Rivers of Blood: Coltan and the Congo

A young miner, bent double over the weight of his load, hauls a sack over his shoulders as he emerges from the coltan pits

Gold, diamonds, tin, coltan, cobalt; these are the blood of the modern electronics industry. Each is bought with human blood in the Congo. The modern world as we know it is built on these minerals. If you make a phone call, look at a website, or watch television; if you start your car, or turn on your Ring doorbell, or play your Switch, you’ve touched a piece of electronics that incorporates something mined by hand under the grueling conditions of semi-slavery in the Democratic Republic of the Congo.

The Congo Basin

The Congo Basin lies in the center of Africa, carved out by the Congo River and the tributaries that feed it. It’s a region the size of the European Union, and one of the richest areas on the planet — by mineral wealth. The people who live there are among the poorest on earth. The politicians and academics of the West tell stories about why this is: the people aren’t responsible enough, the elites don’t invest in their own economy, the culture never developed, the government is corrupt, the Congo basin is a natural funnel for inter-regional conflict. These are lies.

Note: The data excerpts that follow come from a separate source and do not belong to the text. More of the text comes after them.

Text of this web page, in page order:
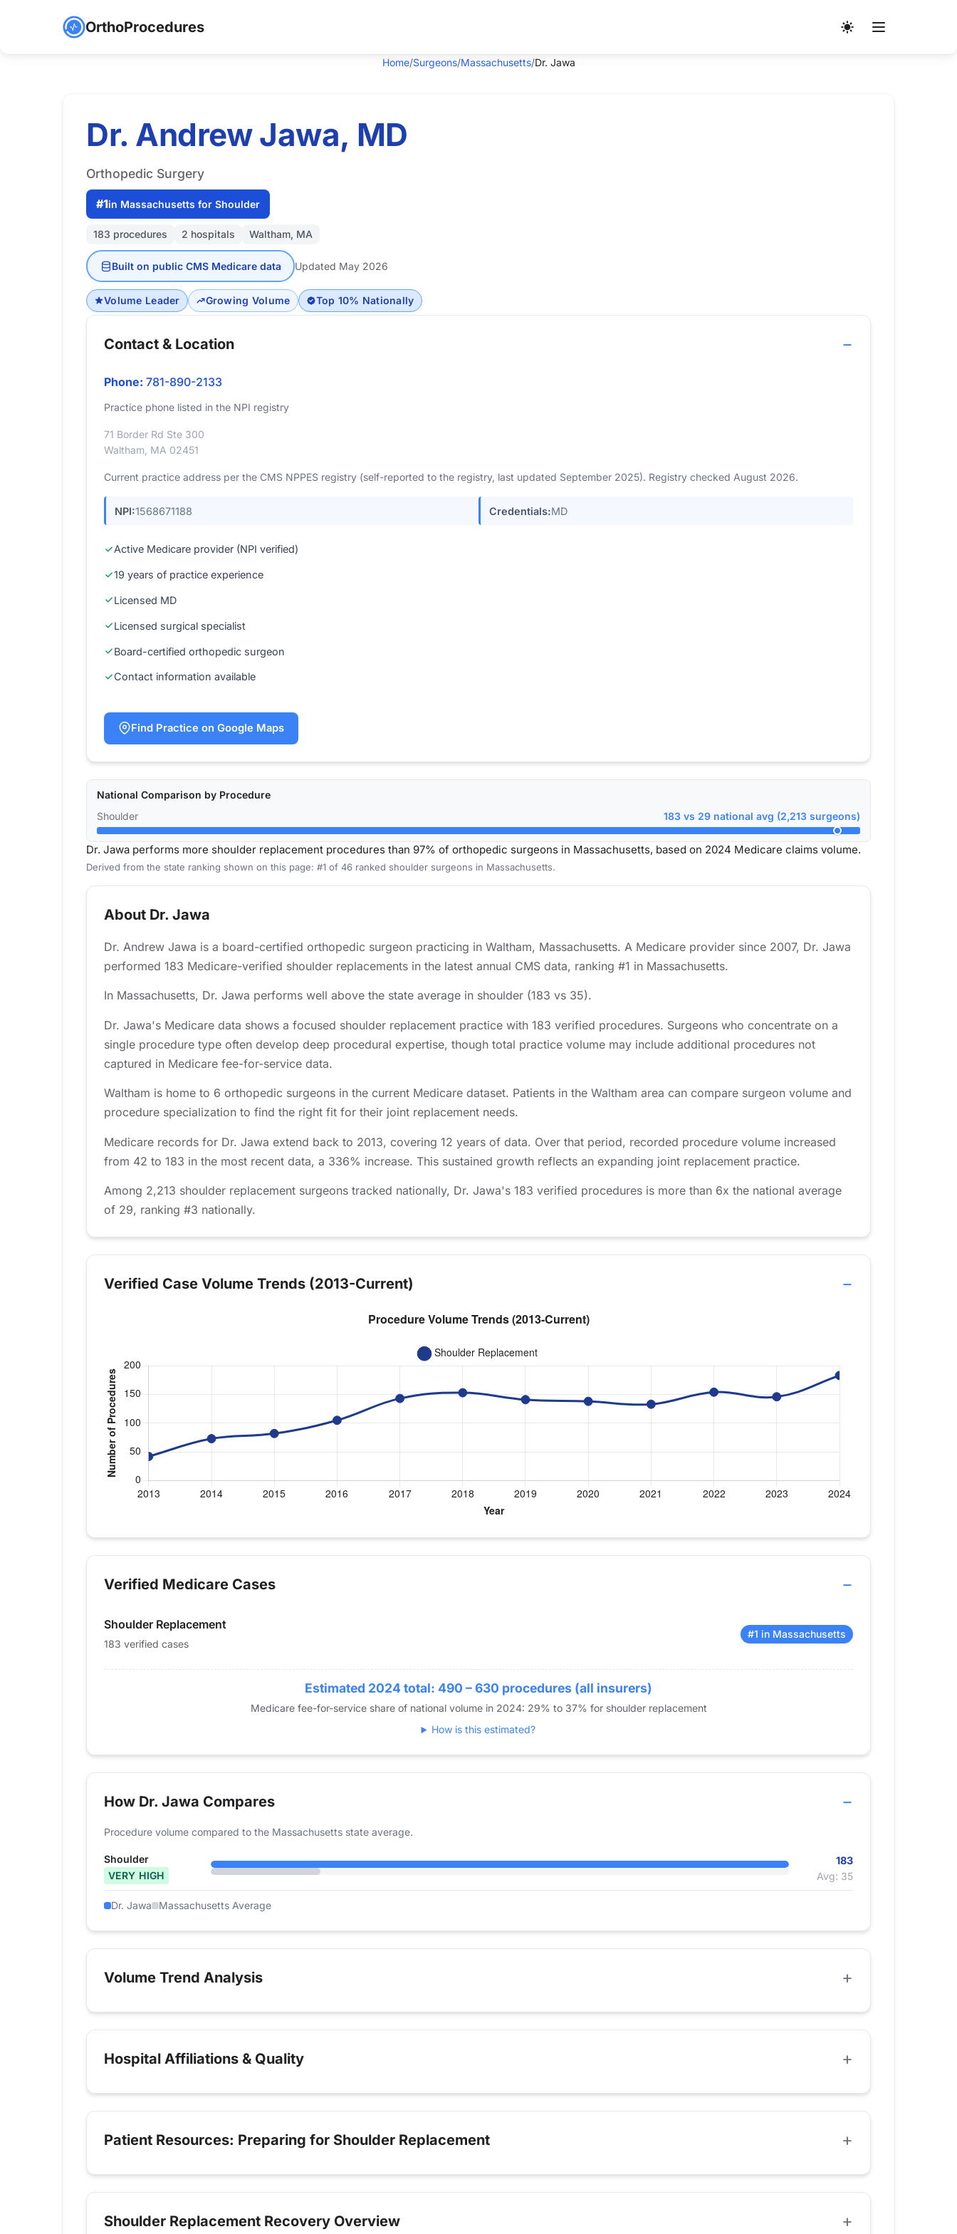
OrthoProcedures
Home/Surgeons/Massachusetts/Dr. Jawa
Dr. Andrew Jawa, MD
Orthopedic Surgery
#1in Massachusetts for Shoulder
183 procedures 2 hospitals Waltham, MA
Built on public CMS Medicare data Updated May 2026
Volume Leader Growing Volume Top 10% Nationally
Contact & Location
Phone: 781-890-2133
Practice phone listed in the NPI registry
71 Border Rd Ste 300
Waltham, MA 02451
Current practice address per the CMS NPPES registry (self-reported to the registry, last updated September 2025). Registry checked August 2026.
NPI:1568671188 Credentials:MD
Active Medicare provider (NPI verified)
19 years of practice experience
Licensed MD
Licensed surgical specialist
Board-certified orthopedic surgeon
Contact information available
Find Practice on Google Maps
National Comparison by Procedure
Shoulder
183 vs 29 national avg (2,213 surgeons)
Dr. Jawa performs more shoulder replacement procedures than 97% of orthopedic surgeons in Massachusetts, based on 2024 Medicare claims volume.
Derived from the state ranking shown on this page: #1 of 46 ranked shoulder surgeons in Massachusetts.
About Dr. Jawa
Dr. Andrew Jawa is a board-certified orthopedic surgeon practicing in Waltham, Massachusetts. A Medicare provider since 2007, Dr. Jawa
performed 183 Medicare-verified shoulder replacements in the latest annual CMS data, ranking #1 in Massachusetts.
In Massachusetts, Dr. Jawa performs well above the state average in shoulder (183 vs 35).
Dr. Jawa's Medicare data shows a focused shoulder replacement practice with 183 verified procedures. Surgeons who concentrate on a
single procedure type often develop deep procedural expertise, though total practice volume may include additional procedures not
captured in Medicare fee-for-service data.
Waltham is home to 6 orthopedic surgeons in the current Medicare dataset. Patients in the Waltham area can compare surgeon volume and
procedure specialization to find the right fit for their joint replacement needs.
Medicare records for Dr. Jawa extend back to 2013, covering 12 years of data. Over that period, recorded procedure volume increased
from 42 to 183 in the most recent data, a 336% increase. This sustained growth reflects an expanding joint replacement practice.
Among 2,213 shoulder replacement surgeons tracked nationally, Dr. Jawa's 183 verified procedures is more than 6x the national average
of 29, ranking #3 nationally.
Verified Case Volume Trends (2013-Current)
2014
73
2016
105
2017
143
2023
146
Verified Medicare Cases
Shoulder Replacement
183 verified cases
#1 in Massachusetts
Estimated 2024 total: 490 – 630 procedures (all insurers)
Medicare fee-for-service share of national volume in 2024: 29% to 37% for shoulder replacement
How is this estimated?
How Dr. Jawa Compares
Procedure volume compared to the Massachusetts state average.
Shoulder
VERY HIGH
183
Avg: 35
Dr. Jawa Massachusetts Average
Volume Trend Analysis
Hospital Affiliations & Quality
Patient Resources: Preparing for Shoulder Replacement
Shoulder Replacement Recovery Overview
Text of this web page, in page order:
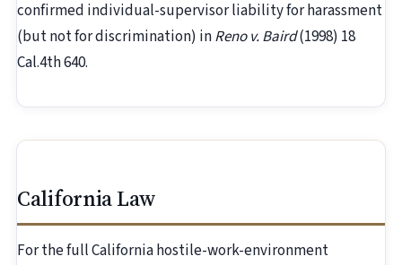
confirmed individual-supervisor liability for harassment
(but not for discrimination) inReno v. Baird(1998) 18
Cal.4th 640.
California Law
For the full California hostile-work-environment
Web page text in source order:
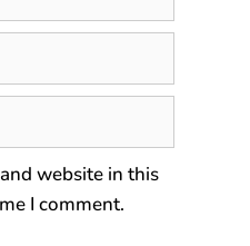
website in this
I comment.
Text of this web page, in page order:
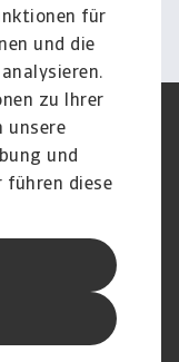
für
und die
zu Ihrer
unsere
und
führen diese
bereitgestellt
Nutzung
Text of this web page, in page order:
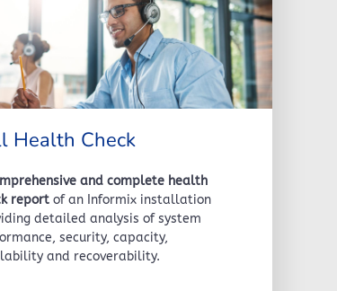
Health Check
and complete health
reportof an Informix installation
detailed analysis of system
security, capacity,
and recoverability.
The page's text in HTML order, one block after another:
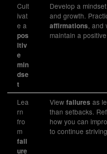
Cult
ivat
e a
pos
itiv
e
min
dse
t
Develop a
and growth.
affirmations, and
maintain a
Lea
rn
fro
m
fail
ure
View failures as
than setbacks.
how you can
to continue
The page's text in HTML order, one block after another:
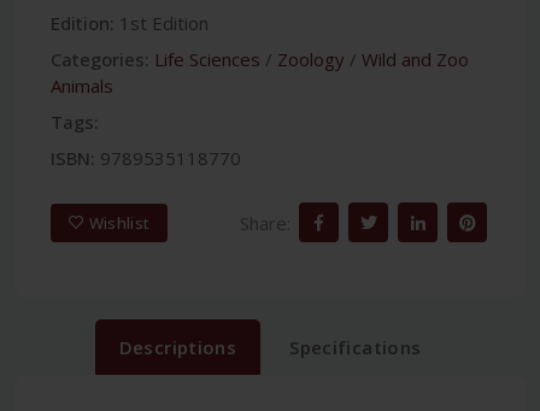
Edition: 1st Edition
Categories: Life Sciences / Zoology / Wild and Zoo
Animals
Tags:
ISBN: 9789535118770
Wishlist Share:
Descriptions Specifications
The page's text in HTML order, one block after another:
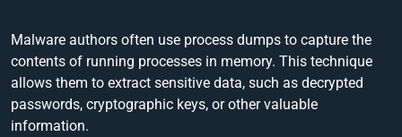
Malware authors often use process dumps to capture the
contents of running processes in memory. This technique
allows them to extract sensitive data, such as decrypted
passwords, cryptographic keys, or other valuable
information.

So why are the people of the Democratic Republic of the Congo so poor, if their country contains sixty percent of the world’s coltan reserves, $24 trillion of gold reserves, the fourth-highest producing diamond mines in the world, and significant reserves of lithium? That requires an explanation of the history of the Congo basin.

In the late 19th century, the world had been divided up by the colonial powers: England, France, Belgium, Portugal. At the end of the 1870s, ninety  percent of Africa was under the control of Africans. The continent of Africa had been plundered for over 300 years by that time — the Transatlantic slave trade had brutalized the continent. From 1445 to 1870, the three slaving powers — Britain, France, and Portugal — transformed Africa into a source for human raw material for the colonies of the so-called New World. This undermined the productive economies within Africa, deforming them to produce not goods for trade, but slaves. “The lines of economic activity attached to foreign trade,” wrote Walter Rodney in How Europe Underdeveloped Africa, “were either destructive, as slavery was, or at best purely extractive.” Those who denied the European slavers were attacked either by local partners of the European powers, or by the Europeans themselves, like Queen Nzinga of the Mbundu, who fought the Portuguese for thirty years. 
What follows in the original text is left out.